Coors has their cold activated can and Budweiser has their born on date. But forget the snow capped, blue mountains, scantily clad women or the heavy draft horses from Scotland; and open your mind to barley wines, vintage beers, imperial stouts, Belgian strong ales and lambics. Like the most dedicated oenophile, many beer drinkers see great value in storing their beers away, only to appreciate them months, or even years later. The Belgians have been aging beer for years, but storing ales or stouts away like fine wine is relatively new to the American palate.

So, what happens in the aging process? Hops break down over time and can make a perfectly good beer taste like monkey dung.  Exposure to light and fluctuating temperatures invite premature spoilage, which then breaks down a chemical in the hops into a pungent skunk odor. Drinking a can of Stella left in the closet for a year isn’t unlike drinking surface runoff - neither is encouraged.  But with certain beers, time is meant to mellow out the rough edges, let the flavors evolve and ultimately produce a delicious transformation.  As the beers gently oxidize, reactions between ethanol and organic compounds soften the bitterness, as the alcohol flavor fades.  More often than not, aging beer takes the edge off carbonation and hops, rounds out sharp corners, deepens flavors and turns it into an enjoyable, smooth sipper. The fruit & earthy flavors are pronounced as the taste evolves from brash to refined.  Some of course, may prefer the fresher and hoppier beers, and aging a beer doesn’t necessarily mean it’s always going to be better.

If you’re still scowling at the idea of storing your beers in a dark, not-so-pleasant smelling basement for the yeast to add a new level of complexity; just consider how gourmet vinegars, some cheeses, sourdough bread or yogurt are all influenced by aging bacteria and appreciated by acquired tastes.

Certain types of beers develop these desirable flavors over time.
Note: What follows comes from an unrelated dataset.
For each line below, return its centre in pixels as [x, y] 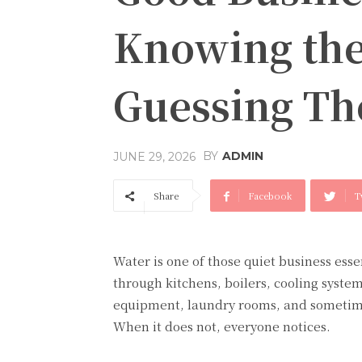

Much like wine, aged beer will eventually peak and slowly stop aging. Look for a high alcohol content (over 7% is a good rule of thumb), bottle-conditioned beers with yeast in the bottle, barley wines, lambics, barrel-aged, sour beers and winter ales.  Bottle-conditioned beers still have metabolically active yeast in it after the bottling process is complete. They are either unfiltered, so the final conditioning of the beer takes place in the bottle, or filtered and then reseeded with yeast so that an additional fermentation may take place.  This not-so-sterile filtering usually means beers that are corked.  
Take barley wine. Since it is made of grain, not fruit, it is still considered an ale or beer. Along with being high in alcohol content, barley wines are usually quite hoppy, which causes them to be a bit bitter. They are meant to be aged.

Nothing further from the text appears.